Your goal: Below are records with pictures in them. Transcribe everything from the line containing "Ярославский суд запретил" down to the line containing "вспомогательные инструменты, позволяют", exactly, and leave the pictures behind.

■ ■ ■ ■

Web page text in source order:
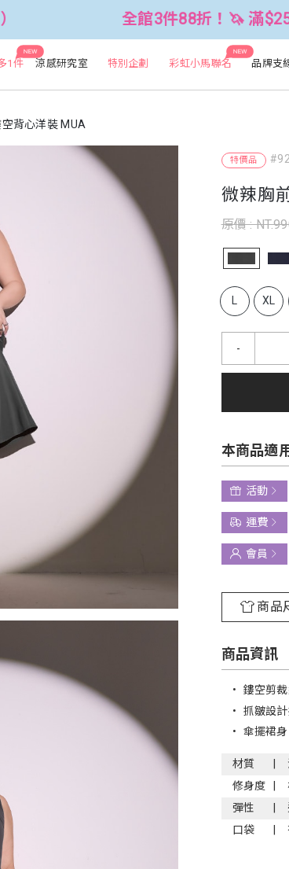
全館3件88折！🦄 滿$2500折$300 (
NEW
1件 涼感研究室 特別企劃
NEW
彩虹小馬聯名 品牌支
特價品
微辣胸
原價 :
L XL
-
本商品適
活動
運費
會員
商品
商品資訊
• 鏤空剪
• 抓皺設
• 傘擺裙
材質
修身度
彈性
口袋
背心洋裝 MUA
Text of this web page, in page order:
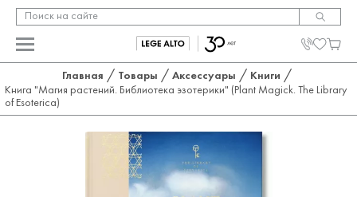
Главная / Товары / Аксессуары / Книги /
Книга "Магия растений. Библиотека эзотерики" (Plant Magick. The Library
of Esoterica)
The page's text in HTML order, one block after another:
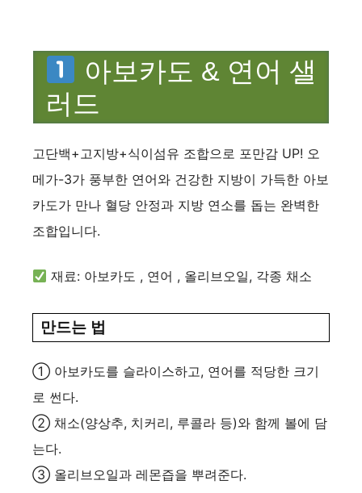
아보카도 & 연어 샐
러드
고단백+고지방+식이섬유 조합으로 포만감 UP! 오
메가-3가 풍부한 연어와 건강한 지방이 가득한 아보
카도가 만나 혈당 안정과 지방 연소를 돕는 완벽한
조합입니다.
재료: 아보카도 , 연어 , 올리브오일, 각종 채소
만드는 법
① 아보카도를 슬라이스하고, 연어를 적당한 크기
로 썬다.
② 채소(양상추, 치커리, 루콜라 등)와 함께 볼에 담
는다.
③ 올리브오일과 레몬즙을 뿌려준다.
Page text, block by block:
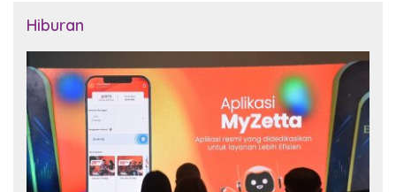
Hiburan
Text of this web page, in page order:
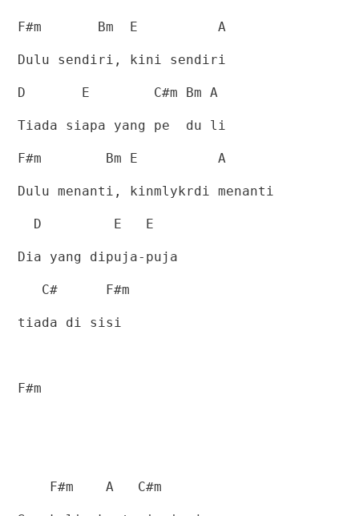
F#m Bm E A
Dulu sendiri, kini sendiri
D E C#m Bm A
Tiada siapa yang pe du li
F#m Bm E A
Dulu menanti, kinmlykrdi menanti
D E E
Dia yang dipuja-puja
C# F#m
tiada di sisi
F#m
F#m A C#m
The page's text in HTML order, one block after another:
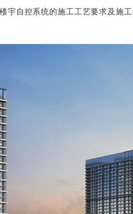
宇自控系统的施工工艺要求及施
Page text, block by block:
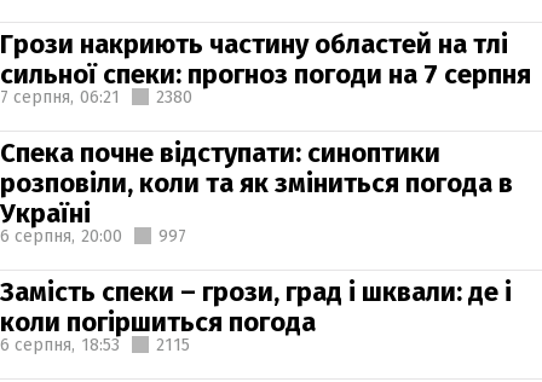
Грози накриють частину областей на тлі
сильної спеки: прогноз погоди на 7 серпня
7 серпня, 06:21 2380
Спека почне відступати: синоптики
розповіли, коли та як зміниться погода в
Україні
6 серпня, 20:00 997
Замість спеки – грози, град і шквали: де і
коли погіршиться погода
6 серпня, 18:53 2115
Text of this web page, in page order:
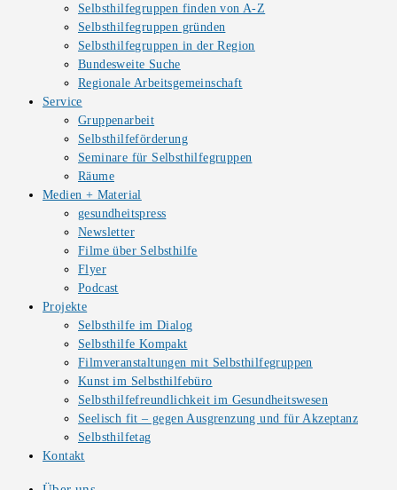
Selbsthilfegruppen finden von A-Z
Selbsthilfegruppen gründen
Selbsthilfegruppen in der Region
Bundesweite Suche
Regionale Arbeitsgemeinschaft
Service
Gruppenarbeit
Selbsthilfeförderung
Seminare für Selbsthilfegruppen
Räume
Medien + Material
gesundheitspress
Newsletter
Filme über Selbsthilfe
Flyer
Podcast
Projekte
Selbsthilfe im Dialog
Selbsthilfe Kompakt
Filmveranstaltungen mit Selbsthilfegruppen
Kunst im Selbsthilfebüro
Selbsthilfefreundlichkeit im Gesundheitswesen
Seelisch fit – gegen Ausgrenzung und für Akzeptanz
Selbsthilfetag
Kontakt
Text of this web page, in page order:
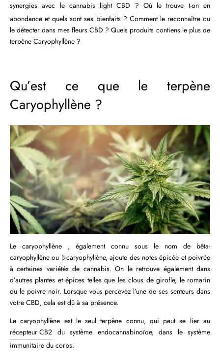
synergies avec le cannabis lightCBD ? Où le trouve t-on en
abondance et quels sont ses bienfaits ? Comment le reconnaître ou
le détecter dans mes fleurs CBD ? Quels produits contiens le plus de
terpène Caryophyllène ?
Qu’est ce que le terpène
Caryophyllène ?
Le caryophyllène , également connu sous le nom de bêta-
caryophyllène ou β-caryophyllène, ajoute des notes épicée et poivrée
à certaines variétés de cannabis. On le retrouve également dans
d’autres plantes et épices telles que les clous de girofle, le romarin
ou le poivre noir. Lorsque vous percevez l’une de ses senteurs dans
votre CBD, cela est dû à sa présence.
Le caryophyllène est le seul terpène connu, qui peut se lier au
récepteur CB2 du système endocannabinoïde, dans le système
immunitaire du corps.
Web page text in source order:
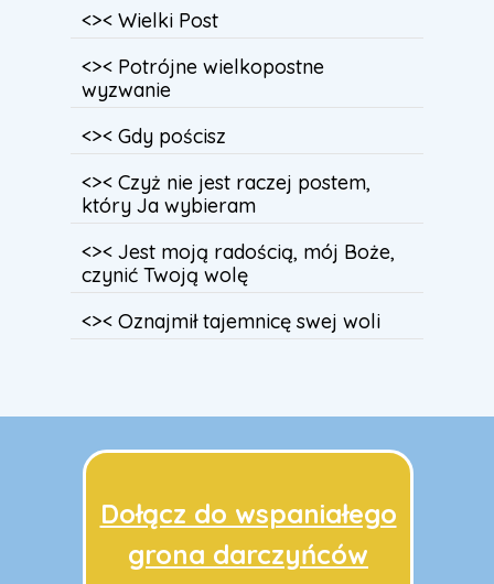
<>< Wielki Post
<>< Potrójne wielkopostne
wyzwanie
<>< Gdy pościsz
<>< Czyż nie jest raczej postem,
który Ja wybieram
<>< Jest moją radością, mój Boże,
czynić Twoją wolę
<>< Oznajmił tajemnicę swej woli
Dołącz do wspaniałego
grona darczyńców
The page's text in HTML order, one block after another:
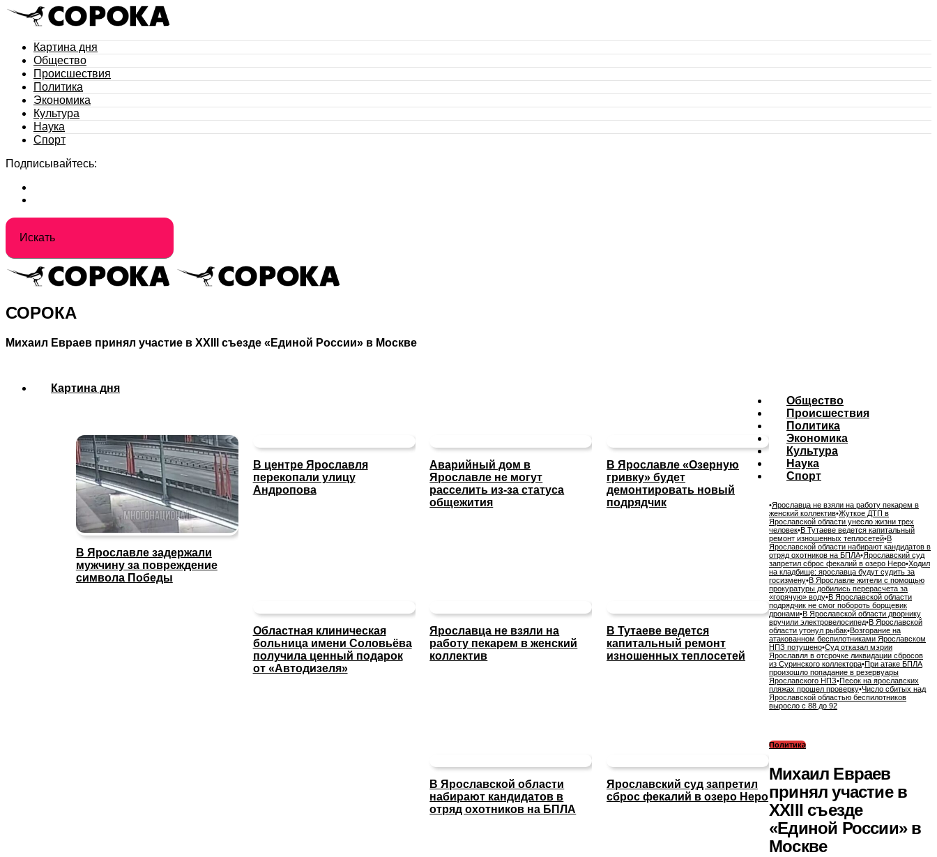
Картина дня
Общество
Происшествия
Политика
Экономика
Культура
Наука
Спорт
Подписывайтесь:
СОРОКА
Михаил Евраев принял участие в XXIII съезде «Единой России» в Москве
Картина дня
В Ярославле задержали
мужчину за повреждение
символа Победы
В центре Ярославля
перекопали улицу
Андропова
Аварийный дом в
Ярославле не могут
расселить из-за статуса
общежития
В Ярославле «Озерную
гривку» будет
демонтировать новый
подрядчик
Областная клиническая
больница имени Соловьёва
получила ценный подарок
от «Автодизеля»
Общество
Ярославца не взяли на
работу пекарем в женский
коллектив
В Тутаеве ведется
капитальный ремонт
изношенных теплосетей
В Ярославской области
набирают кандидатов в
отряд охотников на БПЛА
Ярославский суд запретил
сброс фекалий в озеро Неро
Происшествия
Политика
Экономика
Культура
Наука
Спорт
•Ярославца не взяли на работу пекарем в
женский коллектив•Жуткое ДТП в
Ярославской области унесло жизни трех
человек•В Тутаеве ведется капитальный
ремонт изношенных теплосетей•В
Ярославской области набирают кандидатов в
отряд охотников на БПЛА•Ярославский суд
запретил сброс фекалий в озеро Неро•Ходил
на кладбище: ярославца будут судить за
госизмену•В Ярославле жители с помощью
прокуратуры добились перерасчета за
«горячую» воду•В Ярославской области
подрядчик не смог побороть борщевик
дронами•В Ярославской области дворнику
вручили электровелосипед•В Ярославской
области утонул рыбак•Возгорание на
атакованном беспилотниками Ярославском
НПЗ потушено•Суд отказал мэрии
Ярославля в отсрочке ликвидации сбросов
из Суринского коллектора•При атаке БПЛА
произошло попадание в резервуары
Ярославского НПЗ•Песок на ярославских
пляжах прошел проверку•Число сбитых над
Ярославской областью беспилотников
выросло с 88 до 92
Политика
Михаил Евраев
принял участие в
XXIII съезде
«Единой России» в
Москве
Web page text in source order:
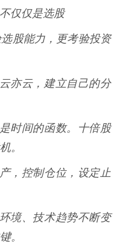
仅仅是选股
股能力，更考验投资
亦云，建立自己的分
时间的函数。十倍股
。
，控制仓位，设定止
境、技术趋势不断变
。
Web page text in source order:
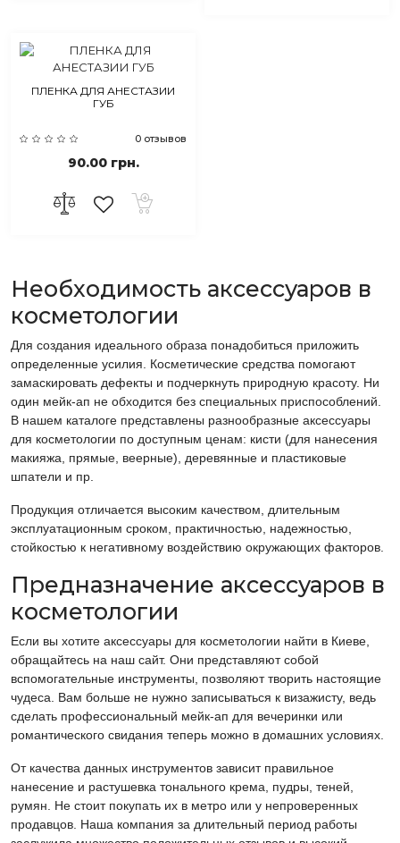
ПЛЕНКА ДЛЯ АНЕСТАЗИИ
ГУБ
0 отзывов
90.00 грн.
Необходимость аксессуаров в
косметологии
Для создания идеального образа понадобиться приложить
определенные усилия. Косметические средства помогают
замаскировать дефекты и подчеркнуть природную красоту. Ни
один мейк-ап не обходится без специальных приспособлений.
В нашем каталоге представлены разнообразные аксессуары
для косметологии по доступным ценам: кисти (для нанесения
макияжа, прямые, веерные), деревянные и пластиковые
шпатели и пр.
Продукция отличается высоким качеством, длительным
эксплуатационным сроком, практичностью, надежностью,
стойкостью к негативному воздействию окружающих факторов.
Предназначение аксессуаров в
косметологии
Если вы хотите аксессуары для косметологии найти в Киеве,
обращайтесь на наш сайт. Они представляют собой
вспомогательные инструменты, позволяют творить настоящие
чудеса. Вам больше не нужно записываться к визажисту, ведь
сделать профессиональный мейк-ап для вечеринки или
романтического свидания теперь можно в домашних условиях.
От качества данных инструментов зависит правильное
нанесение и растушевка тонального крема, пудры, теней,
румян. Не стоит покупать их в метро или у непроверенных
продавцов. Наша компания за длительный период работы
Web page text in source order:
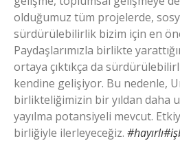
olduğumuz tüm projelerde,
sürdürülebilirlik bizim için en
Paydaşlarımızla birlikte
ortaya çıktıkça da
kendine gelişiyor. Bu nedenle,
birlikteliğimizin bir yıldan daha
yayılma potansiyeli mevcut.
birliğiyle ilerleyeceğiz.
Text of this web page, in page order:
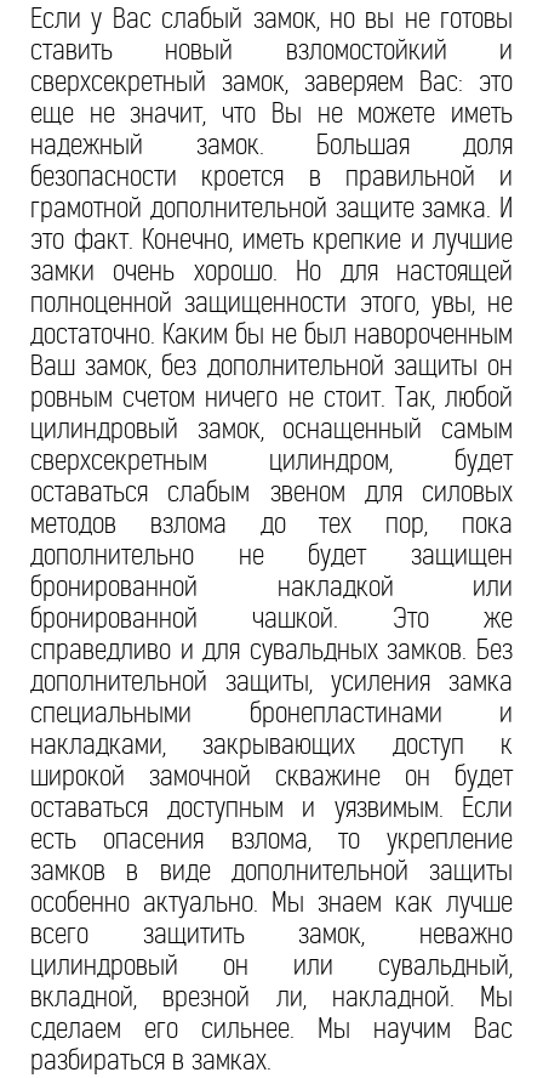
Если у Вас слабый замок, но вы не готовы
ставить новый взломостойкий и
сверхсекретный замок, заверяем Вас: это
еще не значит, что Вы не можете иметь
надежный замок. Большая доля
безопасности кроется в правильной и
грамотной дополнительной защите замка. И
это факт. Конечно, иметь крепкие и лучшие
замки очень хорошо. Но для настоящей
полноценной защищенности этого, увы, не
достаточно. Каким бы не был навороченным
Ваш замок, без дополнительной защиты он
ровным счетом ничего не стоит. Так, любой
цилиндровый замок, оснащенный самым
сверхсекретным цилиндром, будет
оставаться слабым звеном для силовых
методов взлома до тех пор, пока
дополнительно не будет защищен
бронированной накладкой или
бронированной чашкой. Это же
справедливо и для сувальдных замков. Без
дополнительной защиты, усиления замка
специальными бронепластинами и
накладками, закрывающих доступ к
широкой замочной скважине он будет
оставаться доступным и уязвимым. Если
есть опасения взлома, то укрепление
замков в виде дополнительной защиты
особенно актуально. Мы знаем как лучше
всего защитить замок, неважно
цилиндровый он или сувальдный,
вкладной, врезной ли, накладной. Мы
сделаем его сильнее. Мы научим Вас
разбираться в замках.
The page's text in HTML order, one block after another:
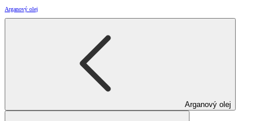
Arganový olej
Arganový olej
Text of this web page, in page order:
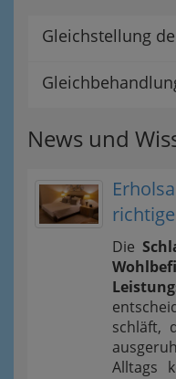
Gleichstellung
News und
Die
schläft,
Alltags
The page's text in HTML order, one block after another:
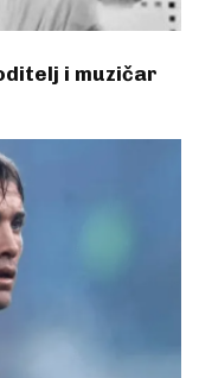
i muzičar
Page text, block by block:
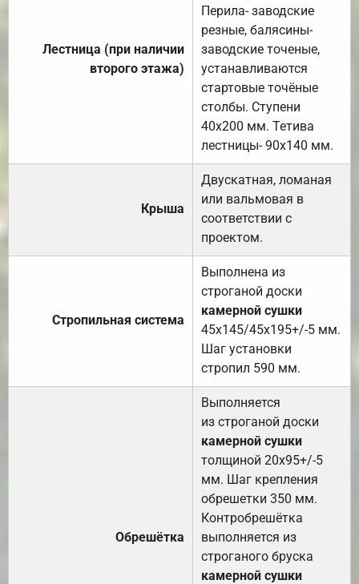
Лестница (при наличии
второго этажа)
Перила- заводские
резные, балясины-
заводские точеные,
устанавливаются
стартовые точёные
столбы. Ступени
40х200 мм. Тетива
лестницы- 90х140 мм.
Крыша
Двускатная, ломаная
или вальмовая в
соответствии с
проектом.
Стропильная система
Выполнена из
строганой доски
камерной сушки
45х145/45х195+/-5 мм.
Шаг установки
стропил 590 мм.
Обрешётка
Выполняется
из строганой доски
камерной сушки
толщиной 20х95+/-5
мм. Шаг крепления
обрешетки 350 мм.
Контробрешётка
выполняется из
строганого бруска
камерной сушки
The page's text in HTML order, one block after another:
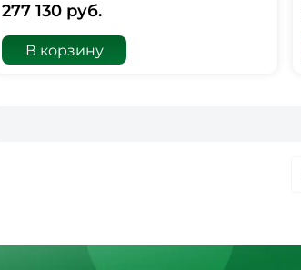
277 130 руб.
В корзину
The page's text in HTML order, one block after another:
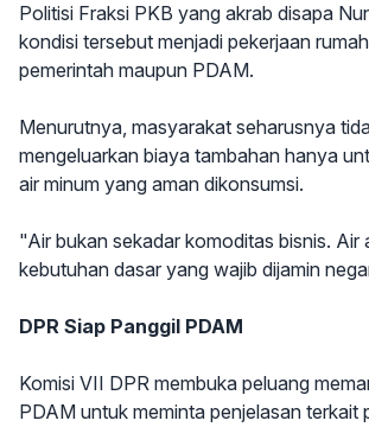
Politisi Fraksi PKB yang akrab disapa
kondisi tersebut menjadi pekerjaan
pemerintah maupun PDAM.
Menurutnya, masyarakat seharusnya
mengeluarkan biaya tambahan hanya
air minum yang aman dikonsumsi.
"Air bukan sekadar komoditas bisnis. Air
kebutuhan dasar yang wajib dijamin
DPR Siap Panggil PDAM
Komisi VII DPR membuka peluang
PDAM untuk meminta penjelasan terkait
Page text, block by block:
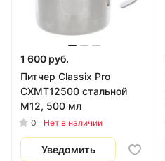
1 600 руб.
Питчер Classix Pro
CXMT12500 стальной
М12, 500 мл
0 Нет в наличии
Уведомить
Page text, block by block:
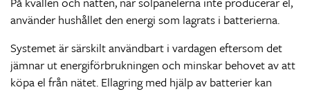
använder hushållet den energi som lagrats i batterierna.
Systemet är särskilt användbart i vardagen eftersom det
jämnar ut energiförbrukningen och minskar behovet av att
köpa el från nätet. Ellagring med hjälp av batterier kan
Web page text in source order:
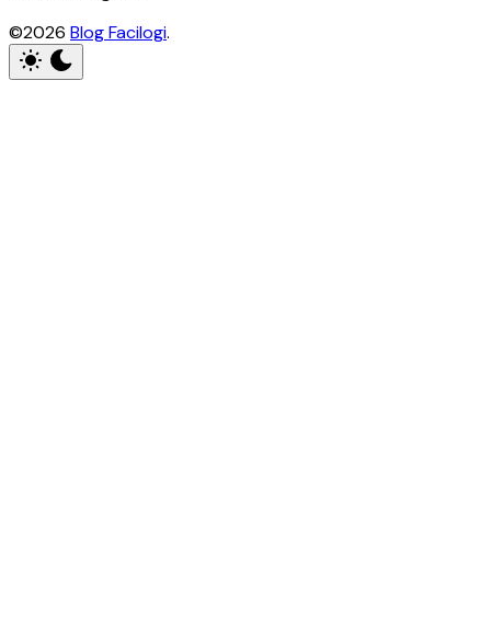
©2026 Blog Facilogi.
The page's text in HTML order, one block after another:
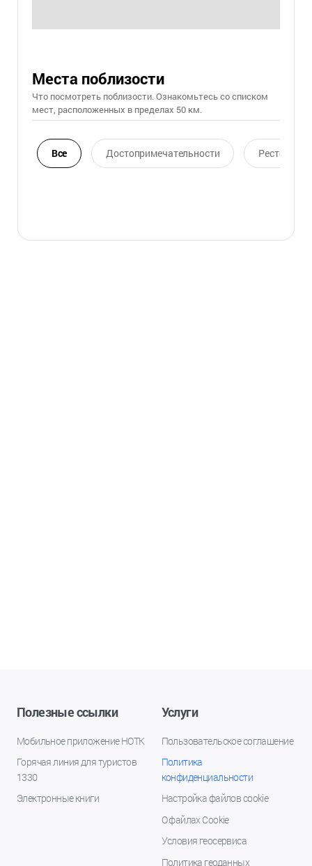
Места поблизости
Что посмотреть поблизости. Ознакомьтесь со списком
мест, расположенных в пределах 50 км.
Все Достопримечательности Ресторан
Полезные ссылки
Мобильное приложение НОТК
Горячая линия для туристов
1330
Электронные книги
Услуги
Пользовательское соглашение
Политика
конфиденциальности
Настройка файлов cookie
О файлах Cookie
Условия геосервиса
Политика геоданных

■ ■ ■ ■

Answer space:
Ярославский суд запретил
сброс фекалий в озеро Неро
Происшествия
Политика
Экономика
Культура
Наука
Спорт
•Ярославца не взяли на работу пекарем в
женский коллектив•Жуткое ДТП в
Ярославской области унесло жизни трех
человек•В Тутаеве ведется капитальный
ремонт изношенных теплосетей•В
Ярославской области набирают кандидатов в
отряд охотников на БПЛА•Ярославский суд
запретил сброс фекалий в озеро Неро•Ходил
на кладбище: ярославца будут судить за
госизмену•В Ярославле жители с помощью
прокуратуры добились перерасчета за
«горячую» воду•В Ярославской области
подрядчик не смог побороть борщевик
дронами•В Ярославской области дворнику
вручили электровелосипед•В Ярославской
области утонул рыбак•Возгорание на
атакованном беспилотниками Ярославском
НПЗ потушено•Суд отказал мэрии
Ярославля в отсрочке ликвидации сбросов
из Суринского коллектора•При атаке БПЛА
произошло попадание в резервуары
Ярославского НПЗ•Песок на ярославских
пляжах прошел проверку•Число сбитых над
Ярославской областью беспилотников
выросло с 88 до 92
Политика
Михаил Евраев
принял участие в
XXIII съезде
«Единой России» в
Москве
Web page text in source order:
仅仅是选股
股能力，更考验投资
亦云，建立自己的分
时间的函数。十倍股
。
，控制仓位，设定止
境、技术趋势不断变
。
Web page text in source order:
ПЛЕНКА ДЛЯ АНЕСТАЗИИ
ГУБ
0 отзывов
90.00 грн.
Необходимость аксессуаров в
косметологии
Для создания идеального образа понадобиться приложить
определенные усилия. Косметические средства помогают
замаскировать дефекты и подчеркнуть природную красоту. Ни
один мейк-ап не обходится без специальных приспособлений.
В нашем каталоге представлены разнообразные аксессуары
для косметологии по доступным ценам: кисти (для нанесения
макияжа, прямые, веерные), деревянные и пластиковые
шпатели и пр.
Продукция отличается высоким качеством, длительным
эксплуатационным сроком, практичностью, надежностью,
стойкостью к негативному воздействию окружающих факторов.
Предназначение аксессуаров в
косметологии
Если вы хотите аксессуары для косметологии найти в Киеве,
обращайтесь на наш сайт. Они представляют собой
вспомогательные инструменты, позволяют творить настоящие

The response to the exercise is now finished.